DATA RECORDS:
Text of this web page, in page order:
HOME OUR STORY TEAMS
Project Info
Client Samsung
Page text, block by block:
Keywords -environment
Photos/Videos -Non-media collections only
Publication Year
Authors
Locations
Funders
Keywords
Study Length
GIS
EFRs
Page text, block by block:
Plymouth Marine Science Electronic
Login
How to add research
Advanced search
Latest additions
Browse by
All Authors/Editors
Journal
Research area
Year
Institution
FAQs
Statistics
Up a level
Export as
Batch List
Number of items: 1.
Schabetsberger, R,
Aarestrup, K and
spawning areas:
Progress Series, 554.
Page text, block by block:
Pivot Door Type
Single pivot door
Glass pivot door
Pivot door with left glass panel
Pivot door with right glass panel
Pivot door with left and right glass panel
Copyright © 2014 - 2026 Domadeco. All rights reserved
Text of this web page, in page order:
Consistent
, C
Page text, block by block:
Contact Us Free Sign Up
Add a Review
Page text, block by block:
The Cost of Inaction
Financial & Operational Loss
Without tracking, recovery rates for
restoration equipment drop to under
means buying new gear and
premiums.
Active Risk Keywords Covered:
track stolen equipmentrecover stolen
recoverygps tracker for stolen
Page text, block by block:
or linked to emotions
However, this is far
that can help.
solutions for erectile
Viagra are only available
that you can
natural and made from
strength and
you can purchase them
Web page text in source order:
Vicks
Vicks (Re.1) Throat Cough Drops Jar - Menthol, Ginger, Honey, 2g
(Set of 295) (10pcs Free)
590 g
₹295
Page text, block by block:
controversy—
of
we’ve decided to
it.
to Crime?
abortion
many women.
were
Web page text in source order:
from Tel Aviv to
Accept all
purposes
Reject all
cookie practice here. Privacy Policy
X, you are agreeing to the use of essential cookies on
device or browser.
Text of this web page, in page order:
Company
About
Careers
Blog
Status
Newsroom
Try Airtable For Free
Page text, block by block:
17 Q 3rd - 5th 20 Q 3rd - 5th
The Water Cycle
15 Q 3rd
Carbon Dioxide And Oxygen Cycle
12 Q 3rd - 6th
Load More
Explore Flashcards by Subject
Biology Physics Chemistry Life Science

WORK TO BE COMPLETED: What's wanted here is every record, retyped exactly as shown above.

RESPONSE:
Text of this web page, in page order:
HOME OUR STORY TEAMS
Project Info
Client Samsung
Page text, block by block:
Keywords -environment
Photos/Videos -Non-media collections only
Publication Year
Authors
Locations
Funders
Keywords
Study Length
GIS
EFRs
Page text, block by block:
Plymouth Marine Science Electronic
Login
How to add research
Advanced search
Latest additions
Browse by
All Authors/Editors
Journal
Research area
Year
Institution
FAQs
Statistics
Up a level
Export as
Batch List
Number of items: 1.
Schabetsberger, R,
Aarestrup, K and
spawning areas:
Progress Series, 554.
Page text, block by block:
Pivot Door Type
Single pivot door
Glass pivot door
Pivot door with left glass panel
Pivot door with right glass panel
Pivot door with left and right glass panel
Copyright © 2014 - 2026 Domadeco. All rights reserved
Text of this web page, in page order:
Consistent
, C
Page text, block by block:
Contact Us Free Sign Up
Add a Review
Page text, block by block:
The Cost of Inaction
Financial & Operational Loss
Without tracking, recovery rates for
restoration equipment drop to under
means buying new gear and
premiums.
Active Risk Keywords Covered:
track stolen equipmentrecover stolen
recoverygps tracker for stolen
Page text, block by block:
or linked to emotions
However, this is far
that can help.
solutions for erectile
Viagra are only available
that you can
natural and made from
strength and
you can purchase them
Web page text in source order:
Vicks
Vicks (Re.1) Throat Cough Drops Jar - Menthol, Ginger, Honey, 2g
(Set of 295) (10pcs Free)
590 g
₹295
Page text, block by block:
controversy—
of
we’ve decided to
it.
to Crime?
abortion
many women.
were
Web page text in source order:
from Tel Aviv to
Accept all
purposes
Reject all
cookie practice here. Privacy Policy
X, you are agreeing to the use of essential cookies on
device or browser.
Text of this web page, in page order:
Company
About
Careers
Blog
Status
Newsroom
Try Airtable For Free
Page text, block by block:
17 Q 3rd - 5th 20 Q 3rd - 5th
The Water Cycle
15 Q 3rd
Carbon Dioxide And Oxygen Cycle
12 Q 3rd - 6th
Load More
Explore Flashcards by Subject
Biology Physics Chemistry Life Science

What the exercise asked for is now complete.